Source data:
►

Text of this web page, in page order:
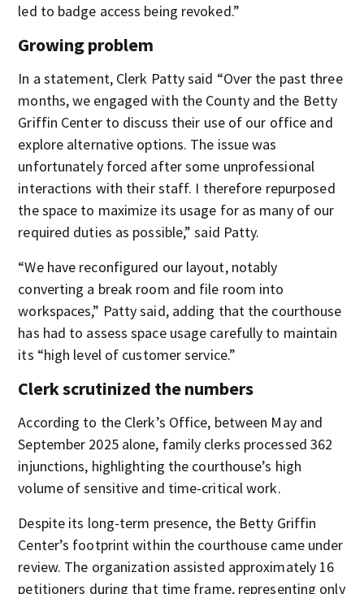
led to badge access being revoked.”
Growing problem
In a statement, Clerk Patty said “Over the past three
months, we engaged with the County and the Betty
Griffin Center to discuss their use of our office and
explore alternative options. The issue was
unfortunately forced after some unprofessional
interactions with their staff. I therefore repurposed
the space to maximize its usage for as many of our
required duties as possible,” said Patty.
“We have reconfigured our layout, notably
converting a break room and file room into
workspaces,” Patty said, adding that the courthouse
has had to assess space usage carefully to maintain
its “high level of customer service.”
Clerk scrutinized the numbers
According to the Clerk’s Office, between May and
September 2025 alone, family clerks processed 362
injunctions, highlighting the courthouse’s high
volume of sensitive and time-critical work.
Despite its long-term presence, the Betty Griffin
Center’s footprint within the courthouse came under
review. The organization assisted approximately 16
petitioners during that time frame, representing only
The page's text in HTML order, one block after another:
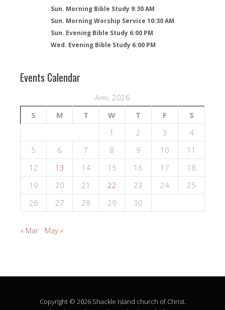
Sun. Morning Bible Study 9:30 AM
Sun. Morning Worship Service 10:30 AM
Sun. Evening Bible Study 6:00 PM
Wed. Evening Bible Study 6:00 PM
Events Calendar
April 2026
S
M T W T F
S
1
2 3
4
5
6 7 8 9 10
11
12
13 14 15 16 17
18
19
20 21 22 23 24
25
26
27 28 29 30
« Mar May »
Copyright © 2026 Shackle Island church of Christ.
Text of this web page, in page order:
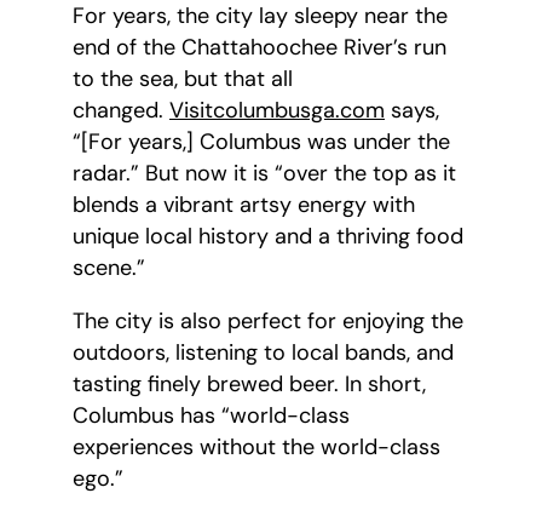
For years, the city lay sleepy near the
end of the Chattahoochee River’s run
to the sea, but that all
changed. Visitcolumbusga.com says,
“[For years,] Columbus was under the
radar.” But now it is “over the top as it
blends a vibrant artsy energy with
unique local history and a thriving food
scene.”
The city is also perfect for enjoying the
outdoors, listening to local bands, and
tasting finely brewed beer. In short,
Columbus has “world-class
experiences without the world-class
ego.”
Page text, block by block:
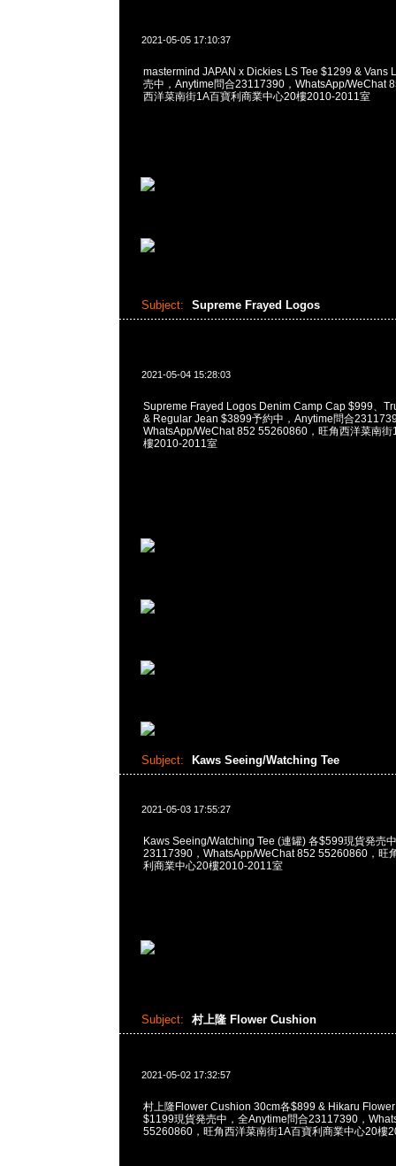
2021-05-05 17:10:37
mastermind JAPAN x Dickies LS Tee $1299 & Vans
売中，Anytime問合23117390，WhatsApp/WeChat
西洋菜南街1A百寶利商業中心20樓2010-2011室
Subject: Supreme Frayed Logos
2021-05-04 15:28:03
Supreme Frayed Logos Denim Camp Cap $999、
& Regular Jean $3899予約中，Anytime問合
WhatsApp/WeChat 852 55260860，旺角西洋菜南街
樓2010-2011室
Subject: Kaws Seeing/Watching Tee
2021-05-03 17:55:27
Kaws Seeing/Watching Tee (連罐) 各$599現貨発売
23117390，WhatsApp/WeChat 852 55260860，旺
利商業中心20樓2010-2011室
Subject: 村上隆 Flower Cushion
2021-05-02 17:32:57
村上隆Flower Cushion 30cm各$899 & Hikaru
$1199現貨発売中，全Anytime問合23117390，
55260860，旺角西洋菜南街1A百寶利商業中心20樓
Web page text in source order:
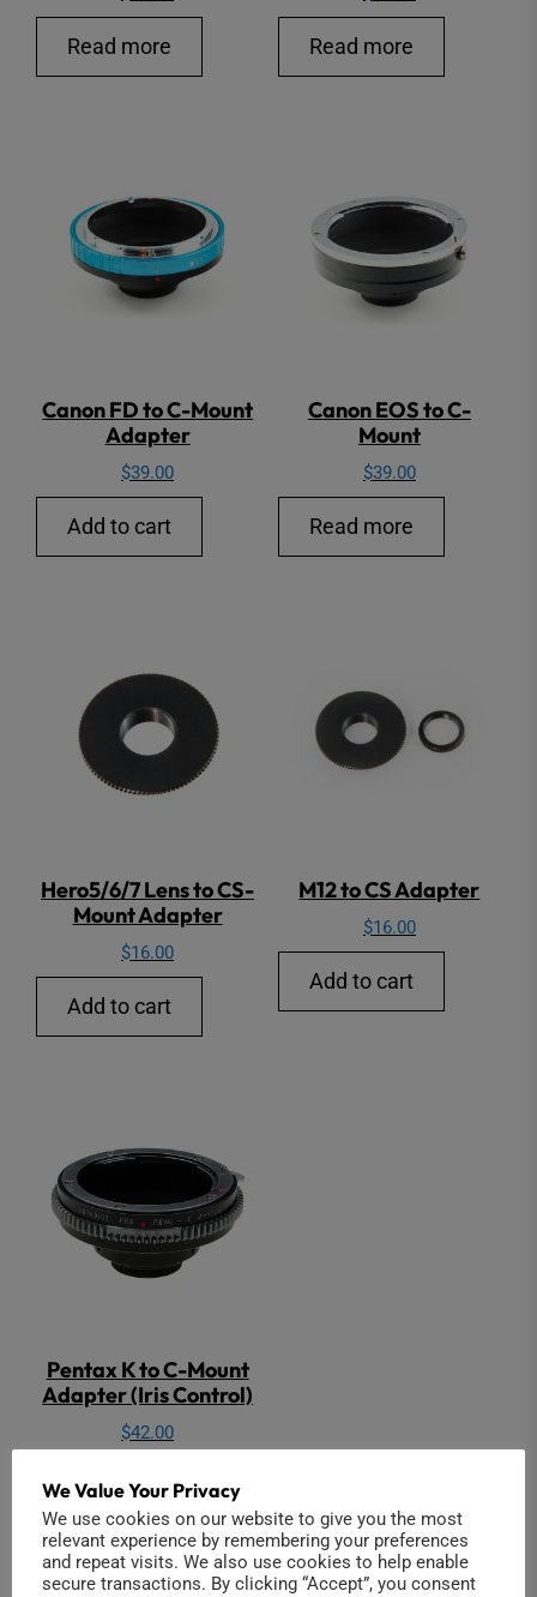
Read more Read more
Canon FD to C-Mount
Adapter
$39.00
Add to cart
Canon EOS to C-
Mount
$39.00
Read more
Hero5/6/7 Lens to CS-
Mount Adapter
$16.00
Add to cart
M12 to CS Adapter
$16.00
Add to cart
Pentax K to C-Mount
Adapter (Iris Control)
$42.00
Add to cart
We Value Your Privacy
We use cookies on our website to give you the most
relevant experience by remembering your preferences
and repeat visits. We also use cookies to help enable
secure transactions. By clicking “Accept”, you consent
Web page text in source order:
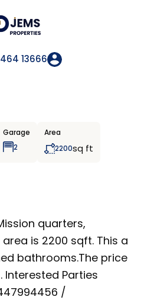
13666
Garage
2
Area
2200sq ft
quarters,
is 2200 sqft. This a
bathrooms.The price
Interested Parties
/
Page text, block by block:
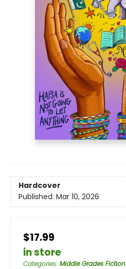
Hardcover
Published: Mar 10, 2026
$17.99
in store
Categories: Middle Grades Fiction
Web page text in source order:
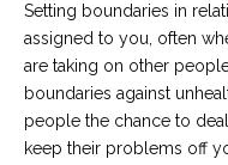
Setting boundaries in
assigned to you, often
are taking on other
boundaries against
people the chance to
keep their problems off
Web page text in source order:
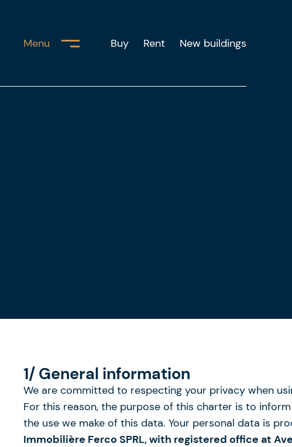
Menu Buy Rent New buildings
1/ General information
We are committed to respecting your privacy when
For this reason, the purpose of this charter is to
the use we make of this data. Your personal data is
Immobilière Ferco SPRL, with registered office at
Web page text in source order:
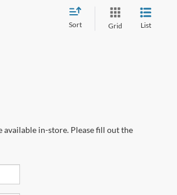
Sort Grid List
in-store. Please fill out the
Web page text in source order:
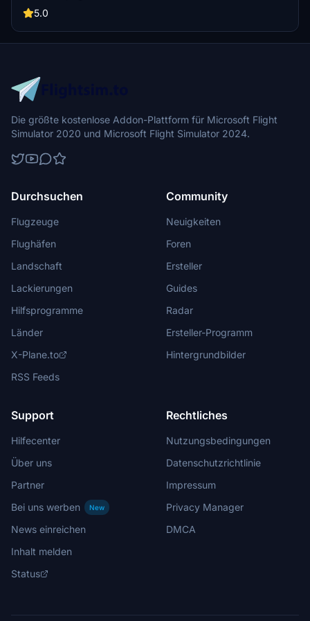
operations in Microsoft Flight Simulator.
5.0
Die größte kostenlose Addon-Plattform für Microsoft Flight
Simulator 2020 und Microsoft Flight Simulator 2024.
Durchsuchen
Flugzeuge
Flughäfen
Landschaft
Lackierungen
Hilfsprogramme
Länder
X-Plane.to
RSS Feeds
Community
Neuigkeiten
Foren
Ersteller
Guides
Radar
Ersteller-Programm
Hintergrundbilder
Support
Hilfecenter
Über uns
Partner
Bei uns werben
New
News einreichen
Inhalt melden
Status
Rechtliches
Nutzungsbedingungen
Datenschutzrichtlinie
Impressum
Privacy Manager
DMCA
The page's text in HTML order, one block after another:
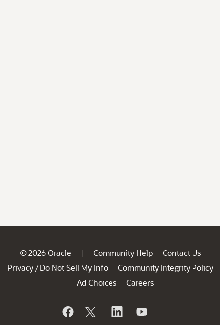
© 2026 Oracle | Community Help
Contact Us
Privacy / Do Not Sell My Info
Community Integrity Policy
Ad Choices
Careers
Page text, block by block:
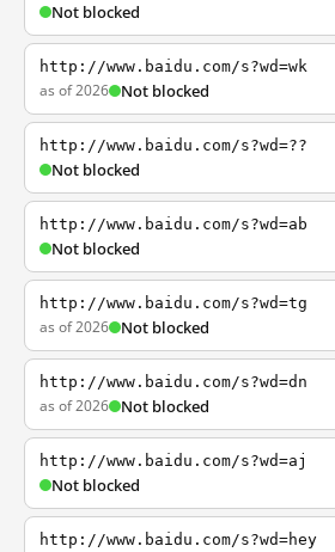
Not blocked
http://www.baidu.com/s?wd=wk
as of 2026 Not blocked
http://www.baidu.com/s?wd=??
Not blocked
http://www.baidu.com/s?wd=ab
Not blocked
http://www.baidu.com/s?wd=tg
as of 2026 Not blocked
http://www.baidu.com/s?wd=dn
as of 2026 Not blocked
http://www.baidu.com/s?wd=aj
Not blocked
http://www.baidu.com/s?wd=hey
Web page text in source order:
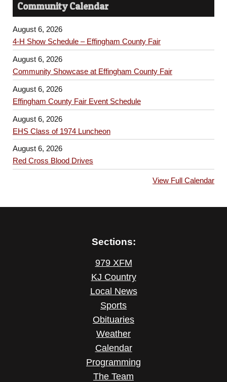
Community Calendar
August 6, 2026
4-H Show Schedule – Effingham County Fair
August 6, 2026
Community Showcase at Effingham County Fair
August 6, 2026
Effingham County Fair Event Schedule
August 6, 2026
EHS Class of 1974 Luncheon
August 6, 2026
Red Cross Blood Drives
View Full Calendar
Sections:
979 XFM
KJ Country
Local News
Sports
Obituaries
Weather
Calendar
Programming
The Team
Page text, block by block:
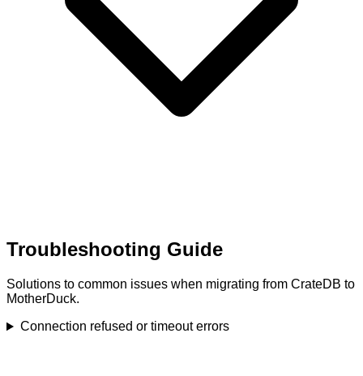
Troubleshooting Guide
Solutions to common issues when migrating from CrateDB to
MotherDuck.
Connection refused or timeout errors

◄

Assigned task →
Every line of the records above must reappear exactly, though the pictures must not.

Result of the exercise →
Text of this web page, in page order:
led to badge access being revoked.”
Growing problem
In a statement, Clerk Patty said “Over the past three
months, we engaged with the County and the Betty
Griffin Center to discuss their use of our office and
explore alternative options. The issue was
unfortunately forced after some unprofessional
interactions with their staff. I therefore repurposed
the space to maximize its usage for as many of our
required duties as possible,” said Patty.
“We have reconfigured our layout, notably
converting a break room and file room into
workspaces,” Patty said, adding that the courthouse
has had to assess space usage carefully to maintain
its “high level of customer service.”
Clerk scrutinized the numbers
According to the Clerk’s Office, between May and
September 2025 alone, family clerks processed 362
injunctions, highlighting the courthouse’s high
volume of sensitive and time-critical work.
Despite its long-term presence, the Betty Griffin
Center’s footprint within the courthouse came under
review. The organization assisted approximately 16
petitioners during that time frame, representing only
The page's text in HTML order, one block after another:
Sun. Morning Bible Study 9:30 AM
Sun. Morning Worship Service 10:30 AM
Sun. Evening Bible Study 6:00 PM
Wed. Evening Bible Study 6:00 PM
Events Calendar
April 2026
S
M T W T F
S
1
2 3
4
5
6 7 8 9 10
11
12
13 14 15 16 17
18
19
20 21 22 23 24
25
26
27 28 29 30
« Mar May »
Copyright © 2026 Shackle Island church of Christ.
Text of this web page, in page order:
For years, the city lay sleepy near the
end of the Chattahoochee River’s run
to the sea, but that all
changed. Visitcolumbusga.com says,
“[For years,] Columbus was under the
radar.” But now it is “over the top as it
blends a vibrant artsy energy with
unique local history and a thriving food
scene.”
The city is also perfect for enjoying the
outdoors, listening to local bands, and
tasting finely brewed beer. In short,
Columbus has “world-class
experiences without the world-class
ego.”
Page text, block by block:
2021-05-05 17:10:37
mastermind JAPAN x Dickies LS Tee $1299 & Vans
売中，Anytime問合23117390，WhatsApp/WeChat
西洋菜南街1A百寶利商業中心20樓2010-2011室
Subject: Supreme Frayed Logos
2021-05-04 15:28:03
Supreme Frayed Logos Denim Camp Cap $999、
& Regular Jean $3899予約中，Anytime問合
WhatsApp/WeChat 852 55260860，旺角西洋菜南街
樓2010-2011室
Subject: Kaws Seeing/Watching Tee
2021-05-03 17:55:27
Kaws Seeing/Watching Tee (連罐) 各$599現貨発売
23117390，WhatsApp/WeChat 852 55260860，旺
利商業中心20樓2010-2011室
Subject: 村上隆 Flower Cushion
2021-05-02 17:32:57
村上隆Flower Cushion 30cm各$899 & Hikaru
$1199現貨発売中，全Anytime問合23117390，
55260860，旺角西洋菜南街1A百寶利商業中心20樓
Web page text in source order:
Read more Read more
Canon FD to C-Mount
Adapter
$39.00
Add to cart
Canon EOS to C-
Mount
$39.00
Read more
Hero5/6/7 Lens to CS-
Mount Adapter
$16.00
Add to cart
M12 to CS Adapter
$16.00
Add to cart
Pentax K to C-Mount
Adapter (Iris Control)
$42.00
Add to cart
We Value Your Privacy
We use cookies on our website to give you the most
relevant experience by remembering your preferences
and repeat visits. We also use cookies to help enable
secure transactions. By clicking “Accept”, you consent
Web page text in source order:
13666
Garage
2
Area
2200sq ft
quarters,
is 2200 sqft. This a
bathrooms.The price
Interested Parties
/
Page text, block by block:
Hardcover
Published: Mar 10, 2026
$17.99
in store
Categories: Middle Grades Fiction
Web page text in source order:
Setting boundaries in
assigned to you, often
are taking on other
boundaries against
people the chance to
keep their problems off
Web page text in source order:
Menu Buy Rent New buildings
1/ General information
We are committed to respecting your privacy when
For this reason, the purpose of this charter is to
the use we make of this data. Your personal data is
Immobilière Ferco SPRL, with registered office at
Web page text in source order:
Sort Grid List
in-store. Please fill out the
Web page text in source order:
operations in Microsoft Flight Simulator.
5.0
Die größte kostenlose Addon-Plattform für Microsoft Flight
Simulator 2020 und Microsoft Flight Simulator 2024.
Durchsuchen
Flugzeuge
Flughäfen
Landschaft
Lackierungen
Hilfsprogramme
Länder
X-Plane.to
RSS Feeds
Community
Neuigkeiten
Foren
Ersteller
Guides
Radar
Ersteller-Programm
Hintergrundbilder
Support
Hilfecenter
Über uns
Partner
Bei uns werben
New
News einreichen
Inhalt melden
Status
Rechtliches
Nutzungsbedingungen
Datenschutzrichtlinie
Impressum
Privacy Manager
DMCA
The page's text in HTML order, one block after another:
© 2026 Oracle | Community Help
Contact Us
Privacy / Do Not Sell My Info
Community Integrity Policy
Ad Choices
Careers
Page text, block by block:
Not blocked
http://www.baidu.com/s?wd=wk
as of 2026 Not blocked
http://www.baidu.com/s?wd=??
Not blocked
http://www.baidu.com/s?wd=ab
Not blocked
http://www.baidu.com/s?wd=tg
as of 2026 Not blocked
http://www.baidu.com/s?wd=dn
as of 2026 Not blocked
http://www.baidu.com/s?wd=aj
Not blocked
http://www.baidu.com/s?wd=hey
Web page text in source order:
Community Calendar
August 6, 2026
4-H Show Schedule – Effingham County Fair
August 6, 2026
Community Showcase at Effingham County Fair
August 6, 2026
Effingham County Fair Event Schedule
August 6, 2026
EHS Class of 1974 Luncheon
August 6, 2026
Red Cross Blood Drives
View Full Calendar
Sections:
979 XFM
KJ Country
Local News
Sports
Obituaries
Weather
Calendar
Programming
The Team
Page text, block by block:
Troubleshooting Guide
Solutions to common issues when migrating from CrateDB to
MotherDuck.
Connection refused or timeout errors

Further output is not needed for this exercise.